Now, he defines $X_j$ as the first time a coupon of type $j$ is observed, if the $j$th coupon arrives in accordance to a Poisson process with rate $p_j$. We're interested in the time it takes to collect all coupons, $X$ (for now, eventually, we're interested in the number of coupons to be collected, $N$). So we get:
$$X = \max_{1\leq j \leq m}X_j$$
Note that if we denote $N_j$ as the number of coupons to be collected before the first coupon of type $j$ is seen, we also have for the number needed to collect all coupons, $N$:
$$N = \max_{1\leq j \leq m}N_j \tag{0}$$
This equation is less useful since the $N_j$ are not independent.

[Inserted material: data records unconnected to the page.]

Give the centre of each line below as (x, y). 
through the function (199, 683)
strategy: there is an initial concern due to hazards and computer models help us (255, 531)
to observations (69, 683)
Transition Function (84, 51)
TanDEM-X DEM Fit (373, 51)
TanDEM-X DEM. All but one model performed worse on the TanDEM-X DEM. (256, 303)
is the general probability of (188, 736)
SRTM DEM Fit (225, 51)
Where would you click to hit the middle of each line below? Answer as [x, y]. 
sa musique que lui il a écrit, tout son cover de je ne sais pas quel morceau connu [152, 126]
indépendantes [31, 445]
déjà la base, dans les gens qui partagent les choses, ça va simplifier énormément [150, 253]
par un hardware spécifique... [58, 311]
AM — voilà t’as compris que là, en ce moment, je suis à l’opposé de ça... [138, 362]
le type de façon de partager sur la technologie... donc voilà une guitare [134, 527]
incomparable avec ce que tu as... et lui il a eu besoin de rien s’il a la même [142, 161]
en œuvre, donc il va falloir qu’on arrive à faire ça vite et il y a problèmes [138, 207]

It can still be used to get the mean (see answer A4), but trying to get the variance with this approach gets considerably more challenging due to this dependence of the underlying random variables.

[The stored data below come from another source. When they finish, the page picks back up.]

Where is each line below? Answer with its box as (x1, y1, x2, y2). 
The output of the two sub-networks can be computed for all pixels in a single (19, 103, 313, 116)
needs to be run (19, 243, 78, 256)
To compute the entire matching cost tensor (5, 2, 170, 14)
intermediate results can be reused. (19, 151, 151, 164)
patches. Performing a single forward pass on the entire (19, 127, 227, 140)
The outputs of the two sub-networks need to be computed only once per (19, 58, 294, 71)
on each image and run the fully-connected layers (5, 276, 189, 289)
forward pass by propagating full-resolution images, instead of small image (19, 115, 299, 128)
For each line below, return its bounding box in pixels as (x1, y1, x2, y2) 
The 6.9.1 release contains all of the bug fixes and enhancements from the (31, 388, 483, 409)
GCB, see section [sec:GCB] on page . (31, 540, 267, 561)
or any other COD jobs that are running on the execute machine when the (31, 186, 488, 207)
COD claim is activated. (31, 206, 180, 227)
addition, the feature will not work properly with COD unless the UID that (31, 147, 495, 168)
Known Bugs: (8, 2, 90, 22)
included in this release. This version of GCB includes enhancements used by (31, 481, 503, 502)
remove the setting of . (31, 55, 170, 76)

But, the incredible fact that the $X_j$ are independent (discussion on that here), allows us to get:
$$F_X(t) = P(X<t) = P(X_j<t \; \forall \; j) = \prod\limits_{j=1}^{m}(1-e^{-p_j t})\tag{1}$$
Now, Ross uses the expression: $E(X) = \int\limits_0^\infty S_X(t)dt$, where $S_X(t)$ is the survival function to get:
$$E(X) = \int\limits_{0}^{\infty}\left(1-\prod\limits_{j=1}^{m}(1-e^{-p_j t})\right) dt $$
$$= \sum\limits_j\frac 1 p_j - \sum\limits_{i<j}\frac {1}{p_i+p_j} + \dots +(-1)^{m-1} \frac{1}{p_1+\dots+p_m}\tag{2}$$
For our case here we have: $p_j=\frac{1}{n} \forall j$
Substituting in the equation above we get:
$$E(X) = \sum\limits_{k=1}^{n}(-1)^k \frac{n \choose k}{k}$$
From here we get as before:
$$E(X) = n\sum\limits_{k=1}^n \frac{1}{k}$$
Further, Ross shows that $E(N)=E(X)$ using the law of total expectation.
First, he notes,
$$E(X|N=n)=nE(T_i)$$
where $T_i$ are the inter-arrival times for coupon arrivals. Since these are assume to be exponential with rate 1,
$$E(X|N)=N\tag{3}$$
Taking expectations on both sides and using the law of total expectation we get:
$$E(X)=E(N)$$
This approach can easily be extended to find $V(N)$, the variance (not covered by Ross). We can use the following expression to get $E(X^2)$:
$$E(X^2) = \int\limits_0^\infty 2tP(X>t)dt = \int\limits_0^\infty 2t\left(1-\prod\limits_{j=1}^n(1-e^{-p_j t})\right)dt$$
Using the fact that $\int\limits_0^\infty te^{-pt}=\frac{1}{p^2}$ and the same algebra as for $E(X)$ we get:
$$\frac{E(X^2)}{2} = \sum \frac {1} {p_j^2} -\sum_{i<j} \frac{1}{(p_i+p_j)^2}+\dots +(-1)^{n-1}\frac{1}{(p_1+\dots+p_n)^2} $$
Now, let's consider the special case where all coupons have an equal probability of being selected. In other words, $p_j=\frac 1 n \; \forall \; j$.
We get:
$$\frac{E(X^2)}{2} = n^2\left(\sum\limits_{k=1}^n (-1)^{k-1}\frac{n\choose k}{k^2}\right)$$
Per my answer to the question here, this summation yields:
$$E(X^2) = 2n^2\left( \sum_{j=1}^n\sum_{k=1}^j\frac{1}{jk}\right)\tag{4}$$
As a side-note, the binomial identity arising from the calculation of the second moment can be generalized: $$\sum_{k=1}^n(-1)^{k-1}\frac{n\choose k}{k^r}=\sum_{i_1<i_2<\dots <i_r}\frac{1}{i_1 i_2 \dots i_r}$$ See here.
Equation (4) has given us $E(X^2)$ but remember that we're interested in finding $E(N^2)$.
Using the law of total variance we get:
$$V(X)=E(V(X|N))+V(E(X|N))$$
So per equation (3) we have:
$$V(X)=E(V(X|N))+V(N)\tag{5}$$
Now,
$$V(X|N)=NV(T_i)$$
And since $T_i \sim Exp(1)$, we have $V(T_i)=1$ meaning, $V(X|N)=N$.
Substituting into (2),
$$V(X)=E(N)+V(N)$$
$$=> V(N)=E(X^2)-E(N)-E(N)^2$$
Where equation (4) gives $E(X^2)$ while $E(N)=n\sum_{k=1}^n \frac{1}{k}$ as shown multiple times on this page. This is consistent with equation (5) of A2.